• [What this task involves]
In your output, repeat each entry exactly and include no pictures.

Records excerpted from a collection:
========

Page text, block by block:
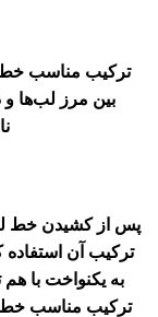
ترکیب مناسب خط
بین مرز لب‌ها
پس از کشیدن خط
ترکیب آن
به یکنواخت با
ترکیب مناسب
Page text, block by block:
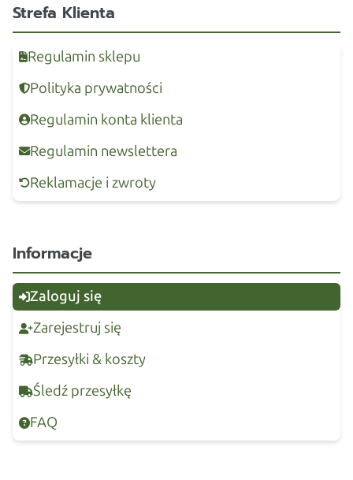
Strefa Klienta
Regulamin sklepu
Polityka prywatności
Regulamin konta klienta
Regulamin newslettera
Reklamacje i zwroty
Informacje
Zaloguj się
Zarejestruj się
Przesyłki & koszty
Śledź przesyłkę
FAQ
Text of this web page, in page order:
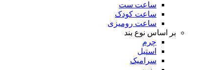
ساعت ست
ساعت کودک
ساعت رومیزی
بر اساس نوع بند
چرم
استیل
سرامیک
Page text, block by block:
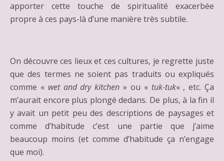
apporter cette touche de spiritualité exacerbée
propre à ces pays-là d’une manière très subtile.
On découvre ces lieux et ces cultures, je regrette juste
que des termes ne soient pas traduits ou expliqués
comme « wet and dry kitchen » ou « tuk-tuk« , etc. Ça
m’aurait encore plus plongé dedans. De plus, à la fin il
y avait un petit peu des descriptions de paysages et
comme d’habitude c’est une partie que j’aime
beaucoup moins (et comme d’habitude ça n’engage
que moi).
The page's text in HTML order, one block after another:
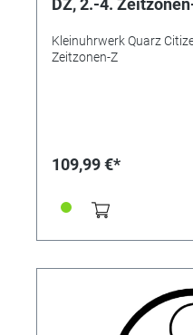
DZ, 2.-4.
Kleinuhrwerk Quarz
Zeitzonen-Z
109,99 €*
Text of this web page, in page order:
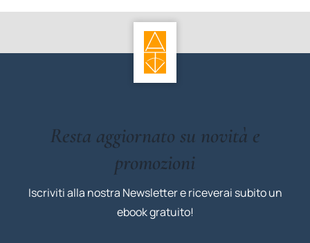
Resta aggiornato su novità e
promozioni
Iscriviti alla nostra Newsletter e riceverai subito un
ebook gratuito!
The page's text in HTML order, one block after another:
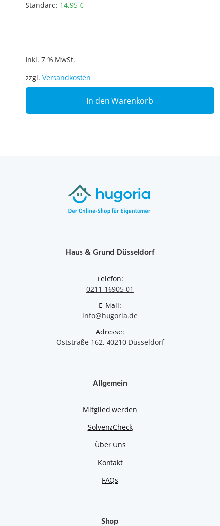
Standard: 14,95 €
inkl. 7 % MwSt.
zzgl. Versandkosten
In den Warenkorb
Haus & Grund Düsseldorf
Telefon:
0211 16905 01
E-Mail:
info@hugoria.de
Adresse:
Oststraße 162, 40210 Düsseldorf
Allgemein
Mitglied werden
SolvenzCheck
Über Uns
Kontakt
FAQs
Shop
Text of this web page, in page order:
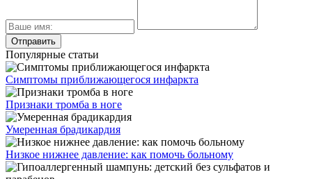
Популярные статьи
Симптомы приближающегося инфаркта
Признаки тромба в ноге
Умеренная брадикардия
Низкое нижнее давление: как помочь больному
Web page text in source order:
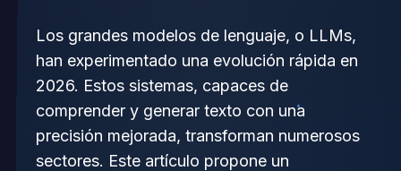
Los grandes modelos de lenguaje, o LLMs,
han experimentado una evolución rápida en
2026. Estos sistemas, capaces de
comprender y generar texto con una
precisión mejorada, transforman numerosos
sectores. Este artículo propone un

========

• [Answer to the problem]
Page text, block by block:
ترکیب مناسب خط
بین مرز لب‌ها
پس از کشیدن خط
ترکیب آن
به یکنواخت با
ترکیب مناسب
Page text, block by block:
Strefa Klienta
Regulamin sklepu
Polityka prywatności
Regulamin konta klienta
Regulamin newslettera
Reklamacje i zwroty
Informacje
Zaloguj się
Zarejestruj się
Przesyłki & koszty
Śledź przesyłkę
FAQ
Text of this web page, in page order:
ساعت ست
ساعت کودک
ساعت رومیزی
بر اساس نوع بند
چرم
استیل
سرامیک
Page text, block by block:
apporter cette touche de spiritualité exacerbée
propre à ces pays-là d’une manière très subtile.
On découvre ces lieux et ces cultures, je regrette juste
que des termes ne soient pas traduits ou expliqués
comme « wet and dry kitchen » ou « tuk-tuk« , etc. Ça
m’aurait encore plus plongé dedans. De plus, à la fin il
y avait un petit peu des descriptions de paysages et
comme d’habitude c’est une partie que j’aime
beaucoup moins (et comme d’habitude ça n’engage
que moi).
The page's text in HTML order, one block after another:
DZ, 2.-4.
Kleinuhrwerk Quarz
Zeitzonen-Z
109,99 €*
Text of this web page, in page order:
Resta aggiornato su novità e
promozioni
Iscriviti alla nostra Newsletter e riceverai subito un
ebook gratuito!
The page's text in HTML order, one block after another:
Standard: 14,95 €
inkl. 7 % MwSt.
zzgl. Versandkosten
In den Warenkorb
Haus & Grund Düsseldorf
Telefon:
0211 16905 01
E-Mail:
info@hugoria.de
Adresse:
Oststraße 162, 40210 Düsseldorf
Allgemein
Mitglied werden
SolvenzCheck
Über Uns
Kontakt
FAQs
Shop
Text of this web page, in page order:
Популярные статьи
Симптомы приближающегося инфаркта
Признаки тромба в ноге
Умеренная брадикардия
Низкое нижнее давление: как помочь больному
Web page text in source order:
Los grandes modelos de lenguaje, o LLMs,
han experimentado una evolución rápida en
2026. Estos sistemas, capaces de
comprender y generar texto con una
precisión mejorada, transforman numerosos
sectores. Este artículo propone un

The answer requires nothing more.